How do I keep my string of school horses from becoming sour and cranky?
Well that is a very good question, and like everything, variety is the spice of life. I ran a 35 horse riding/training barn in Jamaica from 1987 to 1992, and I have a few ideas that will really help you. This picture is of Pete, my 26 year old Arab/Percheron cross with a student at camp a few years ago.
- Get your horses outside as much as possible, even in winter and try to get them into fields for the summer as well. Spending too much time indoors causes horses to become depressed as they need their vitamin D like us for the immune system and they relax better outdoors. I was lucky in Jamaica, my horses lived in pasture all the time, but we are not so lucky here because of the rain. Horses up country are better off as it’s not as wet and they can cope with snow better than rain.
- Make sure your horses get 2 full days off per week, and only do about 4 lessons a day maximum, making sure that the lessons are a combination of beginner riders and those who can ride better, so the horse can have some fun. The quickest way to sour a horse is to make them have to cope with beginners too much, they just lose patience.
- Keep hay in front of your horses all the time, it keeps them busy and a full tummy is a happier horse, as it’s closer to their true nature.
- Make sure your lessons have a variety of things like trotting poles, games played with cones, maybe some ball work and definitely trail rides with the better riders. Horses that work in a ring all the time not only become sour, they become lame, as they need to get off the circles and tight turns that are so hard on their joints and do some distance and straight lines to maintain a healthy body.

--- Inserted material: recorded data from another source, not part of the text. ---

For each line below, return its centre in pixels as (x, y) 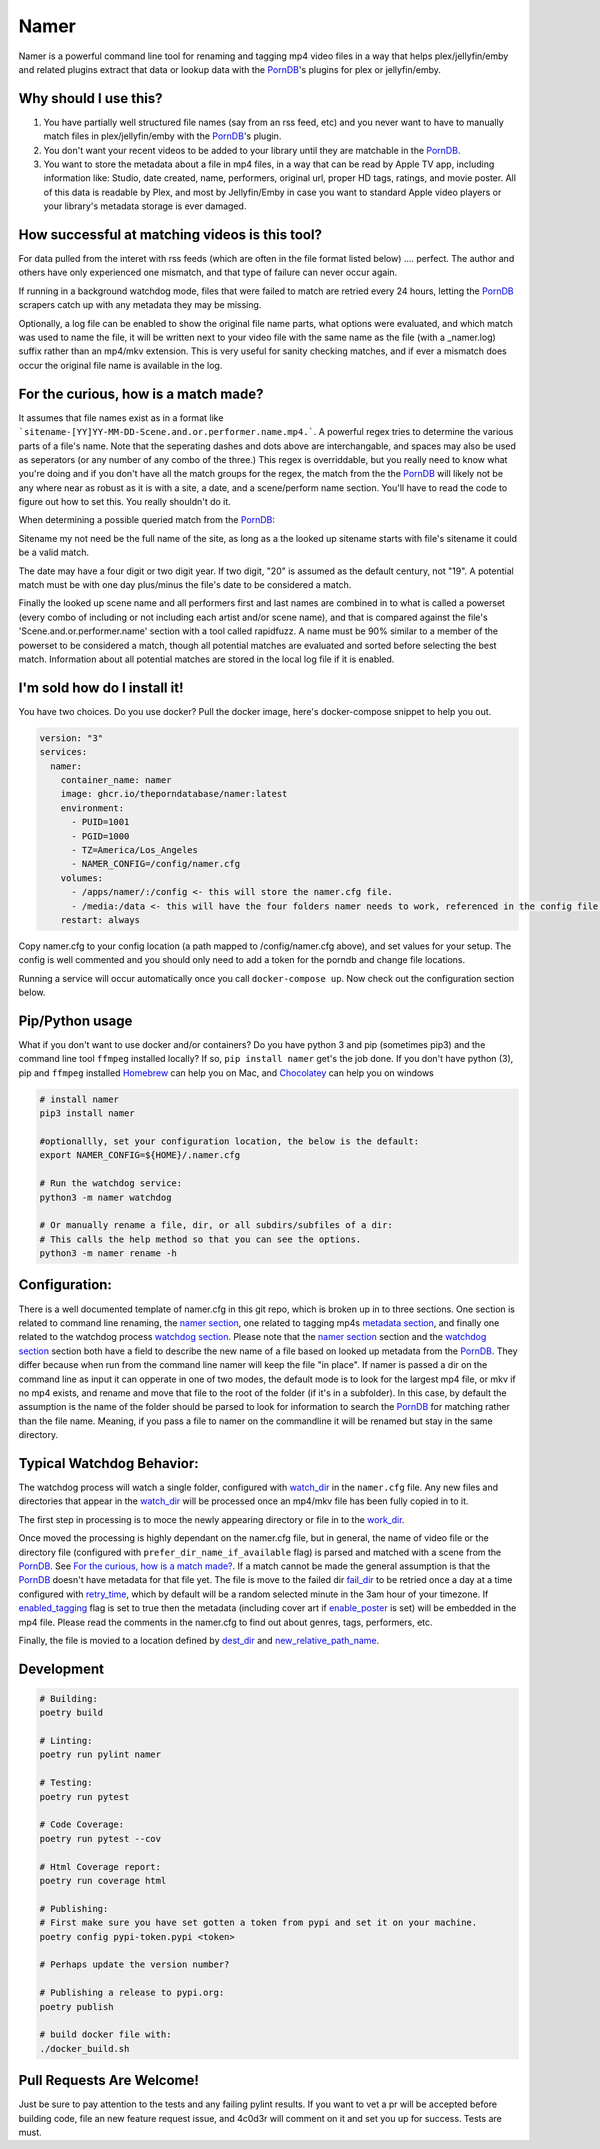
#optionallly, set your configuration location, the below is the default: (229, 1141)
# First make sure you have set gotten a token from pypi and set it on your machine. (258, 1923)
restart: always (100, 919)
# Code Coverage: (82, 1824)
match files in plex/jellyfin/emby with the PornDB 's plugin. (162, 136)
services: (63, 752)
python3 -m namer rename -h (108, 1253)
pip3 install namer (87, 1113)
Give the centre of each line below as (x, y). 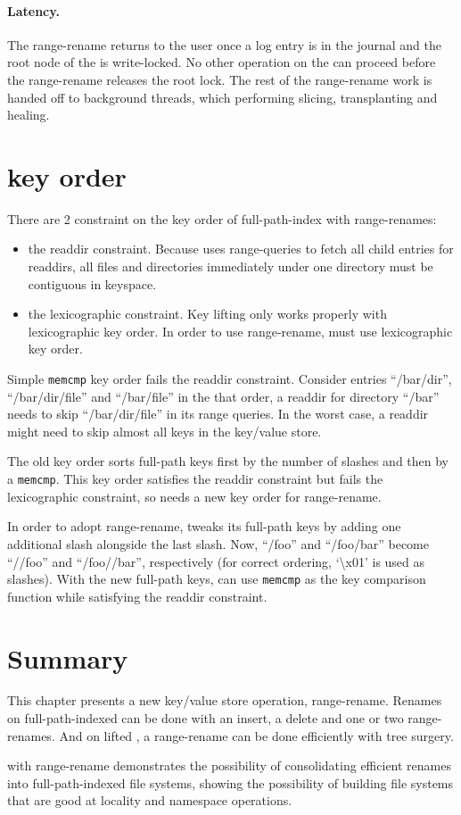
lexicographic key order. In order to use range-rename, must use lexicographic (240, 331)
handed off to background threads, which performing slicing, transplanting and (222, 97)
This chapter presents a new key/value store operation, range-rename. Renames (225, 700)
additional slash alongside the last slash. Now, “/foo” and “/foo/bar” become (218, 543)
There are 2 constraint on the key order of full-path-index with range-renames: (222, 218)
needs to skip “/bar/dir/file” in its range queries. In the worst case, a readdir (218, 414)
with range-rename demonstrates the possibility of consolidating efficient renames (229, 765)
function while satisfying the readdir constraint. (137, 596)
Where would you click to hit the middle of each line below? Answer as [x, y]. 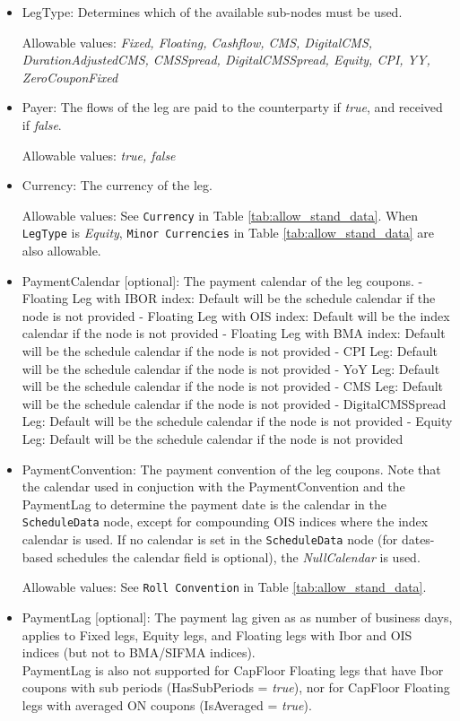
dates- [418, 539]
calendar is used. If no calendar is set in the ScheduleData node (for [210, 539]
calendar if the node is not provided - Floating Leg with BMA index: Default [234, 333]
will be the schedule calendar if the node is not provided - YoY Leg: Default [231, 368]
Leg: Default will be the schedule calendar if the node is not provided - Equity [237, 421]
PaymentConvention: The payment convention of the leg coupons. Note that [231, 469]
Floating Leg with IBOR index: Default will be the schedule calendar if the [229, 298]
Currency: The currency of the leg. [117, 185]
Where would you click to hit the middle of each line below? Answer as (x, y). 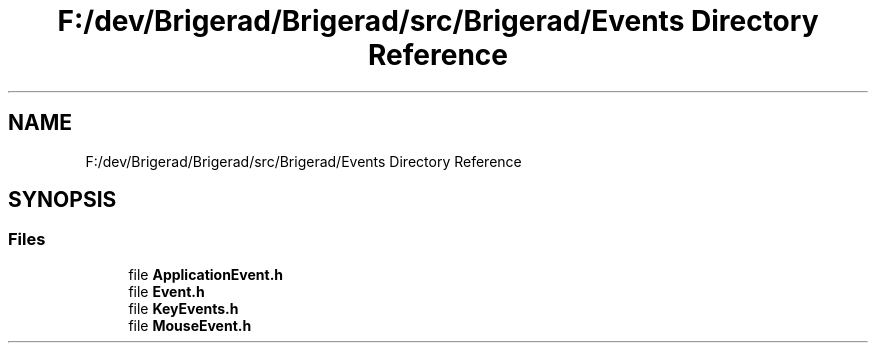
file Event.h (166, 291)
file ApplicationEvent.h (206, 274)
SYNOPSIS (62, 200)
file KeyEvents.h (183, 308)
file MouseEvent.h (190, 325)
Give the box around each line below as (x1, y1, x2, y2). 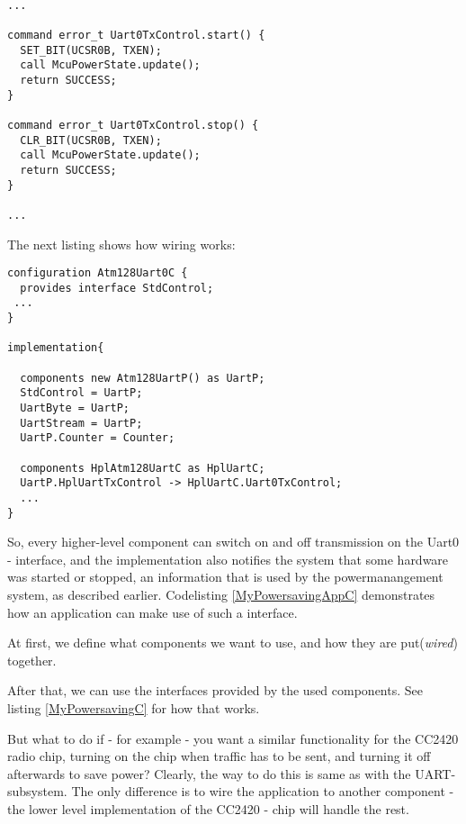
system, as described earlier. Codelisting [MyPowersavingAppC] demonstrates (7, 585, 435, 604)
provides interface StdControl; (20, 281, 214, 294)
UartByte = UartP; (20, 402, 130, 414)
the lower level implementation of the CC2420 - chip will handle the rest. (7, 799, 409, 818)
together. (7, 650, 57, 669)
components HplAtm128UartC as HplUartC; (20, 461, 265, 475)
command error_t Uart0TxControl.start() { (7, 28, 265, 41)
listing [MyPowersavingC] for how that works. (7, 699, 260, 717)
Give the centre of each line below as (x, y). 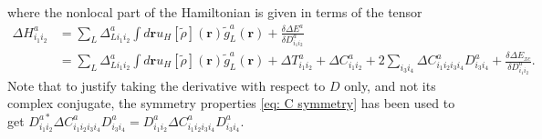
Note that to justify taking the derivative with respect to (167, 85)
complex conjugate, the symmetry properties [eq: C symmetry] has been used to (231, 103)
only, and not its (390, 85)
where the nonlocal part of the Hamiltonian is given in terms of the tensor (215, 12)
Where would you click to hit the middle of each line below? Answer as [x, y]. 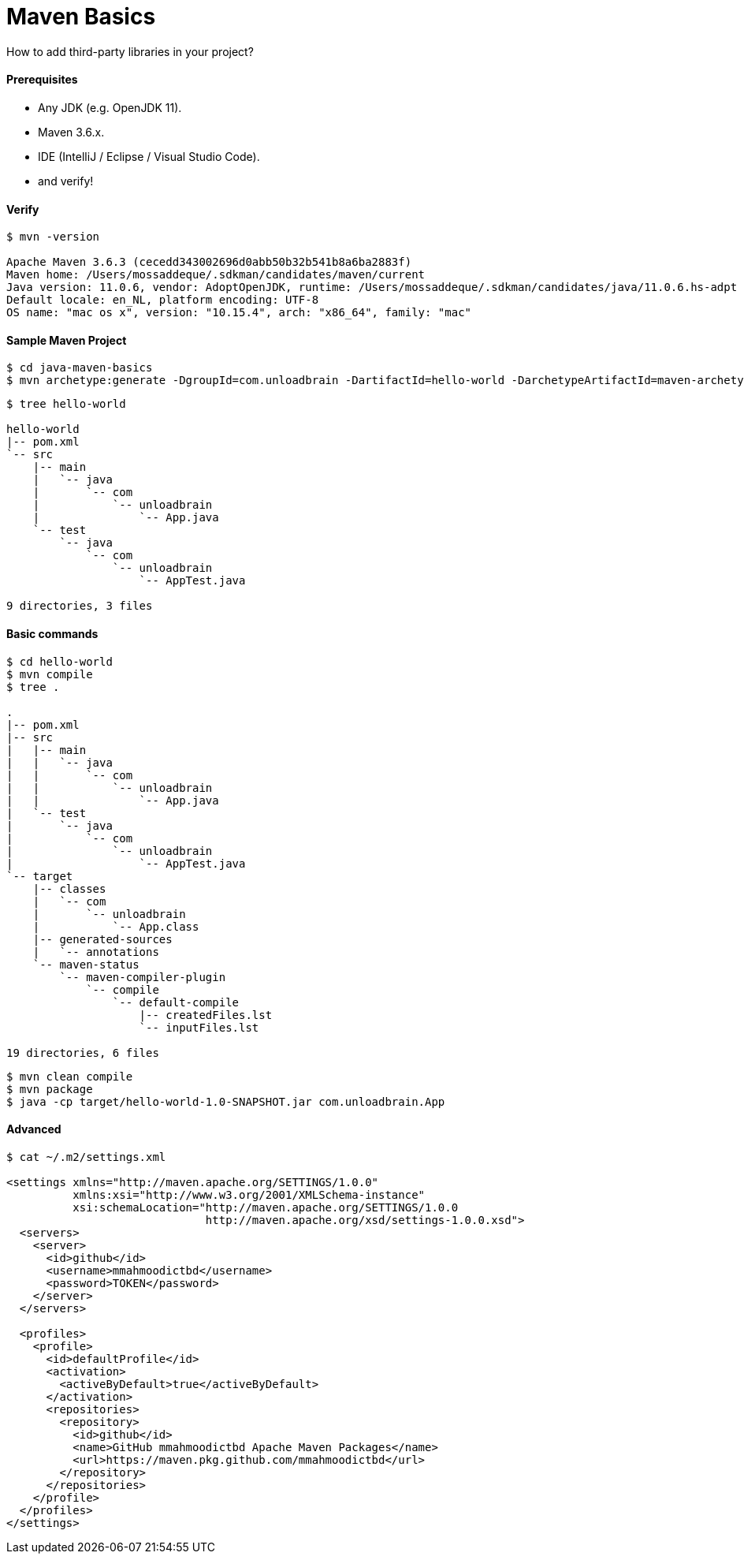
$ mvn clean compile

- Get massage for your school horses – either learn to do it yourself, buy a horse massager or hire someone once a month or so to keep them in shape and stop them getting sore. The average school horse is worth their weight in gold, they will earn you way more money than a show horse unless you are Ian Miller jumping Big Ben so invest in the animal that pays your bills! This horse is my 27 year old Thoroughbred Albert babysitting a beginner rider in a lesson. He stayed sound and was ridable until his heart gave out at the age of almost 30.
- Use neck straps on the horses made of old stirrup leathers so the kids don’t pull on the horse’s mouth as they learn to trot and it helps them balance and keep their hands still. Nothing drives a horse crazier than a person with bouncing hands! They end up with no mouth and start to yank the reins out of the rider’s hands to escape the punishment of the bit.
- Make sure your students groom, pick the feet and reblanket their horses after a ride, no leaving sweaty horses in a stall to get damp and chilled. Good horsemanship should be taught as well as riding, and in the summer they need to make sure the horses are hosed down and have plenty of water to drink. Teach your students to care for the needs of the horse, not just the riding! Until next time- Ask Ann!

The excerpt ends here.